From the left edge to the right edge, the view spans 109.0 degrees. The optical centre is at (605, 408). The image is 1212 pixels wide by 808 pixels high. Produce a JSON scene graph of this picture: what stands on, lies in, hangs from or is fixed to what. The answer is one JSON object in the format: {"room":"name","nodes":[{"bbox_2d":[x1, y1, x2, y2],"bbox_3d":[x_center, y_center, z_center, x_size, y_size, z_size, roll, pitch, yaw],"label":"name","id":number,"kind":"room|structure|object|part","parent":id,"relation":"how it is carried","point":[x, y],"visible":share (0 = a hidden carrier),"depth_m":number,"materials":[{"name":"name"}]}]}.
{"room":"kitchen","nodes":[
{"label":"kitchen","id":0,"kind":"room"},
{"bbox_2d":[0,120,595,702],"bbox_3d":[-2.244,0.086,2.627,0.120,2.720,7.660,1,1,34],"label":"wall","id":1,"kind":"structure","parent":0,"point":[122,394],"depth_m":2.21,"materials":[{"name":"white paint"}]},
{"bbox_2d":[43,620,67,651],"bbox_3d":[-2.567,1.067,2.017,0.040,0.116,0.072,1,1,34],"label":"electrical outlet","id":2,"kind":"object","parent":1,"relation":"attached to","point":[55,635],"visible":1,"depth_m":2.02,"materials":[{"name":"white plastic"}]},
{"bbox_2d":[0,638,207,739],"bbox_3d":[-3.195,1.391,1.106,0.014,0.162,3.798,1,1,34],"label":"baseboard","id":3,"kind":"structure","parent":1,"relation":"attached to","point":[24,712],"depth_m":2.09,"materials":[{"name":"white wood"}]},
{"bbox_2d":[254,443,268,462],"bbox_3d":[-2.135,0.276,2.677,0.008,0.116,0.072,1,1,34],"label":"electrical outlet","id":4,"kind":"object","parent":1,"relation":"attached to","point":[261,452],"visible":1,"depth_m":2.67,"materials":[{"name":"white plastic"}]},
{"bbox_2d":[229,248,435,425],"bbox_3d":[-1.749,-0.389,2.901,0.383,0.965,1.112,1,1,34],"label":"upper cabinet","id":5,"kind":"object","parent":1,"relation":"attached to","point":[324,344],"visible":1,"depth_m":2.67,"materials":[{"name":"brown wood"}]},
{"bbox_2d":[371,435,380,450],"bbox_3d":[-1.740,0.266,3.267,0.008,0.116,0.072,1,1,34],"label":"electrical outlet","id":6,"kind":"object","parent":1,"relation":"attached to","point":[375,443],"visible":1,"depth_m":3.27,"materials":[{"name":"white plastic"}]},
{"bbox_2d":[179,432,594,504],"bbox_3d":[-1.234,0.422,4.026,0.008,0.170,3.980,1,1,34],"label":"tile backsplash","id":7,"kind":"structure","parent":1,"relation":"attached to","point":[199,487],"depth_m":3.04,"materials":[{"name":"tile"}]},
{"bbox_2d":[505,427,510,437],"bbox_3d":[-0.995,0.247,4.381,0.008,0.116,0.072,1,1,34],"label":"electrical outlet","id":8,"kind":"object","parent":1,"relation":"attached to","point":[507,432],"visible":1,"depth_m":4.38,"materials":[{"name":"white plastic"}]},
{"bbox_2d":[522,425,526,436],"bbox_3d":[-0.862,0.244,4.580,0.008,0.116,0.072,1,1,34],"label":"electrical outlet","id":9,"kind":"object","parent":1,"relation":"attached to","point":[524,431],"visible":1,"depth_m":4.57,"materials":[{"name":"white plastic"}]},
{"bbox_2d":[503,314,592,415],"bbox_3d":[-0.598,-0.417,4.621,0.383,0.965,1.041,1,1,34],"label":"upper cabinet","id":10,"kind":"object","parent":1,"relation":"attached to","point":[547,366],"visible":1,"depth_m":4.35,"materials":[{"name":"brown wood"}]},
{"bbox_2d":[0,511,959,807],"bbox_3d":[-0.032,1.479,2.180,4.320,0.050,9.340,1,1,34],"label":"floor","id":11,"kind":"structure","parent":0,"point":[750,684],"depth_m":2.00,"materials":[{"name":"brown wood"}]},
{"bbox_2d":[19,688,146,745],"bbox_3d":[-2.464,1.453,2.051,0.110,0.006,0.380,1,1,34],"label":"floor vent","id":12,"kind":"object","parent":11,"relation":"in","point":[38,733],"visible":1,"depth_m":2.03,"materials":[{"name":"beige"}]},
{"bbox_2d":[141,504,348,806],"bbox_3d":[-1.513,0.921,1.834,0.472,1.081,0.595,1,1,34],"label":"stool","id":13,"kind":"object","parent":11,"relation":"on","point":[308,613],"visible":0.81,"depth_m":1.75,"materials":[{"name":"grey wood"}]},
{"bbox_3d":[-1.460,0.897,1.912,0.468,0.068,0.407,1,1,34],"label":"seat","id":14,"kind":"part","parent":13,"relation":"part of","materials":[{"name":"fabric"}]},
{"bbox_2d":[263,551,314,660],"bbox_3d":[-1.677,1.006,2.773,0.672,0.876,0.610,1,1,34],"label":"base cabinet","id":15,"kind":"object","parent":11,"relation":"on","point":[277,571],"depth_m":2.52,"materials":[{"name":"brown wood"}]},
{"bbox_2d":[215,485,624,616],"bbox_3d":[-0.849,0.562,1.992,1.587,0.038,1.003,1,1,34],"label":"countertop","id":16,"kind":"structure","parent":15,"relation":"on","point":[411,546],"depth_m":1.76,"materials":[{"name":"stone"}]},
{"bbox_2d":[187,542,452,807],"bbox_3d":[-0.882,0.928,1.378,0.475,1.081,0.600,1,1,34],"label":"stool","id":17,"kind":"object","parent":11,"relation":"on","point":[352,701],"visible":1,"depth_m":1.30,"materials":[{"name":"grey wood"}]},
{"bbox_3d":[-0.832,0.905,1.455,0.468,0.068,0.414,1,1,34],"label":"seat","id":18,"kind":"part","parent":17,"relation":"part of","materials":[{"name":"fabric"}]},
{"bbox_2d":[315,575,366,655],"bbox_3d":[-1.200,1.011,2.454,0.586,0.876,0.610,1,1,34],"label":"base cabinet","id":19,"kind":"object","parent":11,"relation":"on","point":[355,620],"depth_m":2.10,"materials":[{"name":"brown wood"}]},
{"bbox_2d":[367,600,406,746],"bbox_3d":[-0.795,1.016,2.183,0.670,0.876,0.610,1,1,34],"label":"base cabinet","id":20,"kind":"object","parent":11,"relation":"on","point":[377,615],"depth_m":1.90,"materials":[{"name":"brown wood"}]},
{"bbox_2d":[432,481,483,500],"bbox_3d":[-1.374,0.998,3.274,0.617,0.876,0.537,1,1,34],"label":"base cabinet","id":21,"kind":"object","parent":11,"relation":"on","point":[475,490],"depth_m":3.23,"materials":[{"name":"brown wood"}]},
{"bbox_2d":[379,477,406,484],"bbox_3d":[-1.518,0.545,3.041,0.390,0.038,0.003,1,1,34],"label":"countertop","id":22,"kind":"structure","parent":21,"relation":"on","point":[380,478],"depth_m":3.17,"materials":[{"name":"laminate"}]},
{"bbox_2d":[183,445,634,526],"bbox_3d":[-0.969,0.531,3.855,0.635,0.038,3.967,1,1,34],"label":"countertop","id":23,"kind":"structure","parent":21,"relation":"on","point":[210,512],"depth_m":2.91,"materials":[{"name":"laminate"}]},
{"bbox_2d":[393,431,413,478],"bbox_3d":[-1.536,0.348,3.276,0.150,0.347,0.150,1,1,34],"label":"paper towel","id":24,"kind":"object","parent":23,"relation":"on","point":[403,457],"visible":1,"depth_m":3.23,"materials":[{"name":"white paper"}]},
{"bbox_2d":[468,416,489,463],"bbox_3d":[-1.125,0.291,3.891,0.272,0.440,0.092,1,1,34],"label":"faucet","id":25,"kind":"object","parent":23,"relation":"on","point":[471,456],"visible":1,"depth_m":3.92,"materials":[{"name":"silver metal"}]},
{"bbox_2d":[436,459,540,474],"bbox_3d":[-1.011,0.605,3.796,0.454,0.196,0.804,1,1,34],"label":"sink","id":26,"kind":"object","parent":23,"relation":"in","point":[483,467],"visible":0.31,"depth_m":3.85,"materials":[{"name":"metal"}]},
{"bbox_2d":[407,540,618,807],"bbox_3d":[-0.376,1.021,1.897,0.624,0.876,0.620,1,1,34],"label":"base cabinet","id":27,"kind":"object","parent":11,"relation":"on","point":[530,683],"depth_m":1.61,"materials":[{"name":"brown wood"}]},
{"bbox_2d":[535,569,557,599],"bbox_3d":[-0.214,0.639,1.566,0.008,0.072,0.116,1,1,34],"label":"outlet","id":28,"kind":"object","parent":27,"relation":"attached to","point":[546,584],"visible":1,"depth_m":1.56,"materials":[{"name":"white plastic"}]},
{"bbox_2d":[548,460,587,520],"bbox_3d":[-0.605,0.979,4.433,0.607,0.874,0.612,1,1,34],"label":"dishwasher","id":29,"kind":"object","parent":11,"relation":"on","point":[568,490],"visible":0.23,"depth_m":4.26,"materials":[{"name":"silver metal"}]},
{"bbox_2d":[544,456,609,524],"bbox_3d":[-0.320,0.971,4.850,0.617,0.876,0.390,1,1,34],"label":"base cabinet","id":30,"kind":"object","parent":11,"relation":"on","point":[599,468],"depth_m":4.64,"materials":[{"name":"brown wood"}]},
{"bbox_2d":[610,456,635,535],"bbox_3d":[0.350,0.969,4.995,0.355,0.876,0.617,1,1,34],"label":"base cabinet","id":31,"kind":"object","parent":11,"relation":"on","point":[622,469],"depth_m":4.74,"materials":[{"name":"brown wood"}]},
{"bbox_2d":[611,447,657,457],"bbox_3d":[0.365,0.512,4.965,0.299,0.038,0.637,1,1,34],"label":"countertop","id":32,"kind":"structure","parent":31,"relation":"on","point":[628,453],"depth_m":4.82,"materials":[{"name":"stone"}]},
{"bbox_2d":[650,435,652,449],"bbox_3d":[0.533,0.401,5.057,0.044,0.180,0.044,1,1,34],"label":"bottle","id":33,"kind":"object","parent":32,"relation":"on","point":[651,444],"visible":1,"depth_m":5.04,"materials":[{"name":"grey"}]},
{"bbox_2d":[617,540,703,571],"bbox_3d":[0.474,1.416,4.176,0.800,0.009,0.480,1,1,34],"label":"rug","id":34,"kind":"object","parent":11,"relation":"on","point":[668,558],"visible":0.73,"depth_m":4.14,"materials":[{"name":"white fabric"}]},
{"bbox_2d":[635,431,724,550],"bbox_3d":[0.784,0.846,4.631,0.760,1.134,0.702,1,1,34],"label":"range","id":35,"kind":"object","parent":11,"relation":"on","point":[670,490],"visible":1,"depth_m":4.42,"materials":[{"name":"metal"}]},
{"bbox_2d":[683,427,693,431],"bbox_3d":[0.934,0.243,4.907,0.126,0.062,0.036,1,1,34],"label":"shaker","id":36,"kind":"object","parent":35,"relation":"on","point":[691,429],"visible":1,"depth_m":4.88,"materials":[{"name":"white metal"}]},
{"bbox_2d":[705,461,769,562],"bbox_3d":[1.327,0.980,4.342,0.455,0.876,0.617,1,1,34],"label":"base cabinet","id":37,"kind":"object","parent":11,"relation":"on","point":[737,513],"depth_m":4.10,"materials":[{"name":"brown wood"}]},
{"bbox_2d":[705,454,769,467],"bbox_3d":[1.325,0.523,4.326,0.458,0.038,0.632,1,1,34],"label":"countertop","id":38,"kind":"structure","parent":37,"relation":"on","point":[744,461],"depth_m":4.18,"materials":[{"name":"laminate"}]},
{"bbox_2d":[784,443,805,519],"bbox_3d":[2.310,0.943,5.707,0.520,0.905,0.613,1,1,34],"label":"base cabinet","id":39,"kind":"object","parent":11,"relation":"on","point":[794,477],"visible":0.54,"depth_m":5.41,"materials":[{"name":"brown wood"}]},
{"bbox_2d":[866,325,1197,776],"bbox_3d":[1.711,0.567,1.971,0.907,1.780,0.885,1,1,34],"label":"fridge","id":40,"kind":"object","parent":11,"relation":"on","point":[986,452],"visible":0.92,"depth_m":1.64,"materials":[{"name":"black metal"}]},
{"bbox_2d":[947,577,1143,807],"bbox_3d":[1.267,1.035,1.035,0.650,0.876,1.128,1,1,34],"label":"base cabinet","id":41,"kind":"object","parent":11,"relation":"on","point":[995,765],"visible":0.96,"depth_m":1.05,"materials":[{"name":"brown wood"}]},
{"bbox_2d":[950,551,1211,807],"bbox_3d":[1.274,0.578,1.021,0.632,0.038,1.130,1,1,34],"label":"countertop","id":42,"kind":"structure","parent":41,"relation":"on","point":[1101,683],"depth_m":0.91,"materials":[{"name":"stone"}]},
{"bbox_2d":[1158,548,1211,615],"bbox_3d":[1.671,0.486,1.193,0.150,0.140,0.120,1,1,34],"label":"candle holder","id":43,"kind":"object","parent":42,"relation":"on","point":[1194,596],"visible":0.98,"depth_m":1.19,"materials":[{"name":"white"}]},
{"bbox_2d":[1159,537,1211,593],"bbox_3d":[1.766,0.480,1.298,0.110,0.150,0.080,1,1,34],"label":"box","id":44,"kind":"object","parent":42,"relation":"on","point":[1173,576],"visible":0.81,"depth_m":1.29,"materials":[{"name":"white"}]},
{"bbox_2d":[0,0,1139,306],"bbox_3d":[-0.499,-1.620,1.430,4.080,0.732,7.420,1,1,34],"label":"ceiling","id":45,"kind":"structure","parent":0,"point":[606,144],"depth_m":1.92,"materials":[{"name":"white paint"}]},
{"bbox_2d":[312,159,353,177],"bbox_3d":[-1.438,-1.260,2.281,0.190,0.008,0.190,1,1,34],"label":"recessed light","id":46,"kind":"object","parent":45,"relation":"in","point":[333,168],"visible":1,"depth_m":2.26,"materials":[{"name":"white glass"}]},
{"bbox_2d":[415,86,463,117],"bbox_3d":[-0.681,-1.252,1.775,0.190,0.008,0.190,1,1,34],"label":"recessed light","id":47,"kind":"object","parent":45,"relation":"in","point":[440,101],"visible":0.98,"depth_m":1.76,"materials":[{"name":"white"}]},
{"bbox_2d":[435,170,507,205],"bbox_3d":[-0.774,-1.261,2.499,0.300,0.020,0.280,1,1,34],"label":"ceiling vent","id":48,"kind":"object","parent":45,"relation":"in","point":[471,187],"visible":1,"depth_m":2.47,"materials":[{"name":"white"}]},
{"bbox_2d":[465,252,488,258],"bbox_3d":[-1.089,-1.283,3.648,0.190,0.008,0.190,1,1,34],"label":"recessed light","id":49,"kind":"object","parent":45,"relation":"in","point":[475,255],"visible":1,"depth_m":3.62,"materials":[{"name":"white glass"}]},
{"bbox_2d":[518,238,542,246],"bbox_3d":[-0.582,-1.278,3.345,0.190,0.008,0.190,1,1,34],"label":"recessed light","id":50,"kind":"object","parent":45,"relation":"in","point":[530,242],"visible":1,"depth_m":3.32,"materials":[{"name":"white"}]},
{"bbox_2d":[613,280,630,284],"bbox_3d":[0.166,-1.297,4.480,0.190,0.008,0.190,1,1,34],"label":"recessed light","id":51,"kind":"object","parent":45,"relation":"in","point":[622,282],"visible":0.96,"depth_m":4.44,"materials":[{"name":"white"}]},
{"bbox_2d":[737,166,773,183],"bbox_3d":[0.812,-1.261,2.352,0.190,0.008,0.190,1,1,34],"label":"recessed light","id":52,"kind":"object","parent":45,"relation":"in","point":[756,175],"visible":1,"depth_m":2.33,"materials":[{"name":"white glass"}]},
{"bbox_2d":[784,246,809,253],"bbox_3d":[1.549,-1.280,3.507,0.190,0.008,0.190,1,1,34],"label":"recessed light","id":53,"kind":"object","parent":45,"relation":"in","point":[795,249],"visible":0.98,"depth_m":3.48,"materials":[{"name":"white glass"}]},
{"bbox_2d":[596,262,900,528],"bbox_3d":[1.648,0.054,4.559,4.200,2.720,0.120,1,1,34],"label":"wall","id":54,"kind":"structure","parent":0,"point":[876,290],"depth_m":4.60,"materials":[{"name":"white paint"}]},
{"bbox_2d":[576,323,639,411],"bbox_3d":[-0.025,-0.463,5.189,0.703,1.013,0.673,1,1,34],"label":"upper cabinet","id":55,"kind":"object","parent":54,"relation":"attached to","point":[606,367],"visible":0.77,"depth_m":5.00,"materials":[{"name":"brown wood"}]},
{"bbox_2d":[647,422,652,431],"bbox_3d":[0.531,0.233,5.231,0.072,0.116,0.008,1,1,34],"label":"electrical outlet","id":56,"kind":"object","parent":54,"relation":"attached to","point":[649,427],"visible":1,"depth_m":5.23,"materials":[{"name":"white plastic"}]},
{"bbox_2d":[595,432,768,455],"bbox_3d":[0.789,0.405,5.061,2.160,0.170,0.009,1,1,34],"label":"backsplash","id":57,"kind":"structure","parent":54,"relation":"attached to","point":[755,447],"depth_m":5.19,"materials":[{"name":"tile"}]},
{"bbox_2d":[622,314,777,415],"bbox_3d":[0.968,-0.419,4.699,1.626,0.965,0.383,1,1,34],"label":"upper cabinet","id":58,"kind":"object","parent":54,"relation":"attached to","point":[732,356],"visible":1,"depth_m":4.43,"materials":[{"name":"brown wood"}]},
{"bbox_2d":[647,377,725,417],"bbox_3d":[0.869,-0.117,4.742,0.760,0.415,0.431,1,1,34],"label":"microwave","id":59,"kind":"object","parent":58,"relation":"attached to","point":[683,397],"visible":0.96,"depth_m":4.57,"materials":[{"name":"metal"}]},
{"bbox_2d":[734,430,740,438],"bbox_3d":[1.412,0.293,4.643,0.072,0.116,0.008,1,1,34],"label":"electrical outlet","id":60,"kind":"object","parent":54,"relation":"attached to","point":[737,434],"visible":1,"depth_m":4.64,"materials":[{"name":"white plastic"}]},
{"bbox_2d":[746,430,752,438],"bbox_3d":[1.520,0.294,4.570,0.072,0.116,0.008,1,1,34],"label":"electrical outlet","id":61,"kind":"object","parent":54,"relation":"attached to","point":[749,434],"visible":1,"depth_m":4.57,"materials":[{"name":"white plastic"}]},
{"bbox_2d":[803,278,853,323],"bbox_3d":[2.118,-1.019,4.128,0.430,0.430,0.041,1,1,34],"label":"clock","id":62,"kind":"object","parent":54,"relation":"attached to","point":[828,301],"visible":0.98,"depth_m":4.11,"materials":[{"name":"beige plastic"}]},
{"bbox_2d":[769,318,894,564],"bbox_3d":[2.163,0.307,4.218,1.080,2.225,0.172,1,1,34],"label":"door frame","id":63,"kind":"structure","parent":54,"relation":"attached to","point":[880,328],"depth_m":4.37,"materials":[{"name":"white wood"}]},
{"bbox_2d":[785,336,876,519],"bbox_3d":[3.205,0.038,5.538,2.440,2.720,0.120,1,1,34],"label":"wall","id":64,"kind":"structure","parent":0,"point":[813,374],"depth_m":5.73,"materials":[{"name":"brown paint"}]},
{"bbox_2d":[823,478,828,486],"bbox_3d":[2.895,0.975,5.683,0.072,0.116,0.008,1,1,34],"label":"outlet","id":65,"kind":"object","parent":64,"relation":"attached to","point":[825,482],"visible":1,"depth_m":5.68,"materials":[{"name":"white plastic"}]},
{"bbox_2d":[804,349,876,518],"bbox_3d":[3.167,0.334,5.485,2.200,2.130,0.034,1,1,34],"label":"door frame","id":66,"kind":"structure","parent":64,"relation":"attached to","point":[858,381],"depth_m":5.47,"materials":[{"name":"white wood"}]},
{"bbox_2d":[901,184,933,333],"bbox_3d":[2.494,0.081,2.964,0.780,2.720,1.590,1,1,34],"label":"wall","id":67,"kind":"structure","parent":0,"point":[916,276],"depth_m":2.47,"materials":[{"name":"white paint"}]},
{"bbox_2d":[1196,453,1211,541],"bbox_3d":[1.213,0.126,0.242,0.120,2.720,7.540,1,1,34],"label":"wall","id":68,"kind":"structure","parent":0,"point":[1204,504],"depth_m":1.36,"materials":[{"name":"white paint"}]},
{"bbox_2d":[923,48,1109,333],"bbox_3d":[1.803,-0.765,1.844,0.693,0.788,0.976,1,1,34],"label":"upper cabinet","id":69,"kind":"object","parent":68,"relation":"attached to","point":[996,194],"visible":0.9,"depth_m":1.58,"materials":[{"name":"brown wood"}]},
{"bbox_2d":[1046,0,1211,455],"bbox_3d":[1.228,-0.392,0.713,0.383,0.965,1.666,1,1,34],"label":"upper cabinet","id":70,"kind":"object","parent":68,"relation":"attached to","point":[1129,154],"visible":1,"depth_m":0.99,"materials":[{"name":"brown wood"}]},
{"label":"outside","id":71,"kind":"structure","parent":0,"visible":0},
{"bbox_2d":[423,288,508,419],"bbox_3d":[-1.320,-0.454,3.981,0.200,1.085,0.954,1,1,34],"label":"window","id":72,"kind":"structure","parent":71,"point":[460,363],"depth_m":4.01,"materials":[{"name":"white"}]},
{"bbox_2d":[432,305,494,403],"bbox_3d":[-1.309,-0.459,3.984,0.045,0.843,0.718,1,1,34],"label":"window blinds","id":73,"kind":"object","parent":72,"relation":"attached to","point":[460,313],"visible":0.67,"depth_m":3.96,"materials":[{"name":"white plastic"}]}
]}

## YOUR INSTRUCTIONS
Within the material above, how many lines include the string "glass"? Give only the number.

## EXERCISE SOLUTION
4